El primer nombre lo traía de fábrica. Es una cursilada horrible, como por lo visto era su dueña. Según el amigo veterinario que nos la trajo, la clienta era una tipa treintañera, vestida de rosa pastel y para la que suponía un trauma cotidiano la limpieza de la jaula. Claro, ¿Qué se puede esperar de alguien que llama Chispita a un conejo? En fin, que la abandonó en la consulta porque no podía cuidarla.

Convendrás conmigo en que no se puede llamar a un animal así, por muy de marca que sea (es que encima es de raza, con pedigree conejuno y todo). Pero claro, si le quitamos el nombre quizá le creemos un transtorno de personalidad. De modo que hemos decidido completárselo con el apelativo enjundioso de Firulaia.
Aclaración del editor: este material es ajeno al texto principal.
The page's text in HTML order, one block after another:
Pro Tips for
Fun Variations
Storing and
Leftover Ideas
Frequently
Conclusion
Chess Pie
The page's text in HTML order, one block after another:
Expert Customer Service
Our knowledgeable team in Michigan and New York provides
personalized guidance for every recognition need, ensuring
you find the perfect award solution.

Así continuamos con la costumbre familiar de poner nombres compuestos a las mascotas: La perra mayor se llama Frida Sofía (llegó así, los antiguos dueños también eran un poco especialitos…), su hija se llama Maya Chimoltrufia (no nos poníamos de acuerdo y adoptamos la solución salomónica de inscribirla con los dos nombres de la discordia). ¡Hasta la ardilla que se escapó se llamaba Valeria Valentina!
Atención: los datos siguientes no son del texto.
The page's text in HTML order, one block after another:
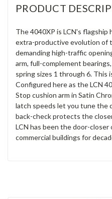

Sé lo que estás pensando, pero no te preocupes: hemos jurado solemnemente romper la tradición con nuestros hijos futuros. Wink

Bueno, lo que te decía, que la nueva adquisición se llama Chispita Firulaia (Firu para los amigos). Es blanca con manchas negras, las orejas caídas, algo gorda, de edad indefinida, hiperasustadiza, con las uñas afiladas como cuchillas y, sobre todo, muy delicada. Los primeros consejos de nuestro amigo veterinario fueron inquietantes: no le des zanahorias porque le sientan mal y se puede morir; cepíllala una o dos veces al día porque al limpiarse se come el pelo, se le hace bola en en intestino y se puede morir; que tenga heno siempre disponible para que mastique porque si no le crecen los colmillos, se los clava, se le infecta la herida y se puede morir; dale dos puñados diarios de comida y asegúrate de que come, porque si pasa un día sin alimento se puede morir; que tome fruta y verdura fresca, pero vigila sus cacas, porque si algo le sienta mal y le da diarrea se puede morir… Eso sí, él se puso a nuestra disposición incondicional para tratarla cuando vaya a palmarla.

Por ahora lleva tres días en casa y aún está viva. La verdad es que me cae bien y, por mucho que me queje, me gusta tenerla aquí. Ya te iré contando cómo nos apañamos.

Posted by laindependiente in 11:49:48 | Permalink | No Comments »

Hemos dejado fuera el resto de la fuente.